I'm a particle physicist and JW is right.
(I know I'm lowering the tone of this thread!)
Yep, but a couple of things in that photo are more spectacular than anything I've seen in space ๐
The fuel pump on the space shuttle at full power on take off could empty an
olympic swimming pool in one minute
disagree - it passes through. If it were re-radiated it would lose all collimation and lenses would not work. But the refractive index is the ratio of the speed of light in the dielectric to that in free space
Thankyou SFB. If jahwomble were right, absorbtion and re-radiation would result in scattering and beams of light would not stay straight, and lenses would indeed not work.
It's not that we don't understand what you are trying to say (I know about quantum levels, photon emission, re-radiation and all that, how neon lights work, streetlights work etc etc) it's just that you are wrong ๐
Where do you get your information from btw?
As this is only my second post I'm going to try to to agitate anybody anymore than absolutely necessary.
Now I'm talking here at an atomic level. As light travels through transparent matter.... it "bumps into" the atoms (technically, the photons do in fact keep getting absorbed and re-emitted) and so the light can appear to travel slower in a suitable medium,without the photons slowing down. The correct arrangement of atoms will create an appropriate structure for refraction.
We measure this phenomenon with a number called the index of refraction, usually represented by the variable 'N'. N is defined to be the speed of light in a vacuum divided by the slower speed in matter, and it depends both on the type of matter in question (different atoms/substances absorb and emit light in different ways) and the wavelength of light in question (different wavelengths of light get absorbed and emitted at different speeds, even in the same substance).
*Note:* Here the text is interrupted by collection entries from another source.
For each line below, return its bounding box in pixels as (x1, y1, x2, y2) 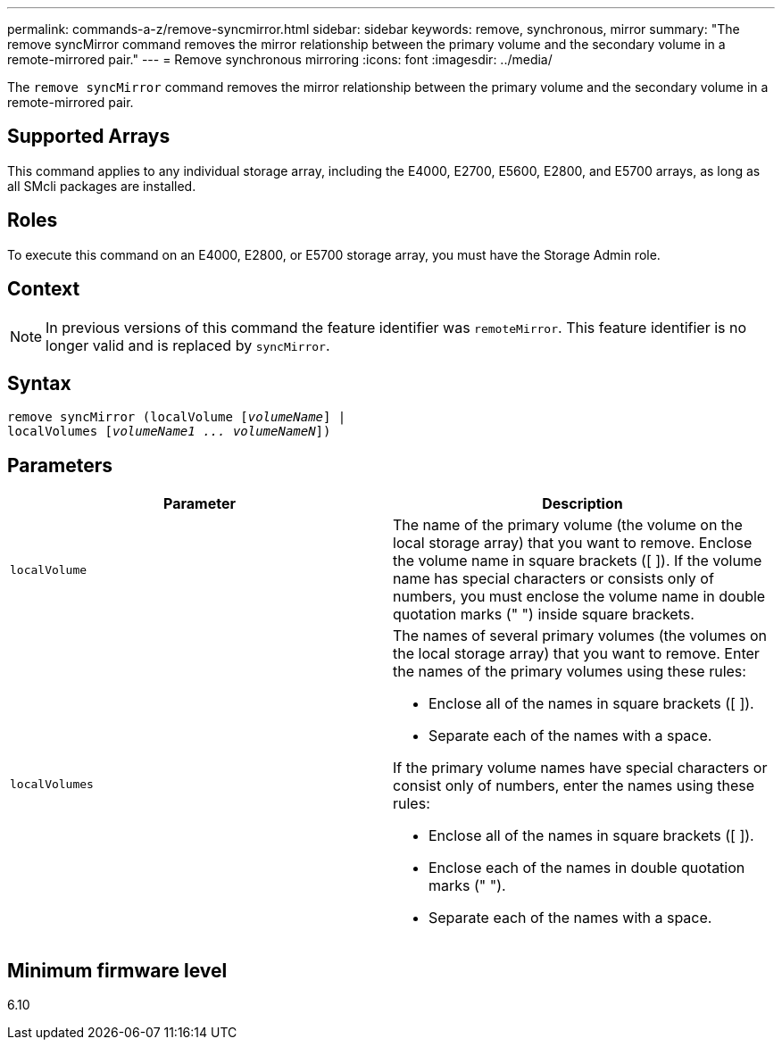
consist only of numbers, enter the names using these (393, 777, 755, 795)
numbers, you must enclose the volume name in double (393, 587, 766, 606)
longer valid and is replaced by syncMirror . (46, 336, 330, 354)
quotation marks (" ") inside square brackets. (393, 605, 695, 624)
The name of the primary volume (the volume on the (393, 516, 743, 535)
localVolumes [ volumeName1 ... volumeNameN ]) (7, 424, 331, 439)
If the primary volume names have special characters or (393, 759, 768, 777)
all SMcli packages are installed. (7, 178, 196, 194)

This apparent slowing of a light wave is responsible for the way light bends as it enters mediums like glass and water. A cleverly shaped piece of glass (or other material) can take advantage of this property and bend groups of light rays to make an image appear larger or smaller. Such pieces of material are commonly called lenses, and are used practically everywhere.
Prisms work because of the fact that different wavelengths of light have different speeds in the material, and so get bent different amounts. The different colors composing "white" light get bent differently as they go through a prism, and the resulting separated colors form the rainbows you generally see coming out of prisms.
I don't supposed that has helped really has it?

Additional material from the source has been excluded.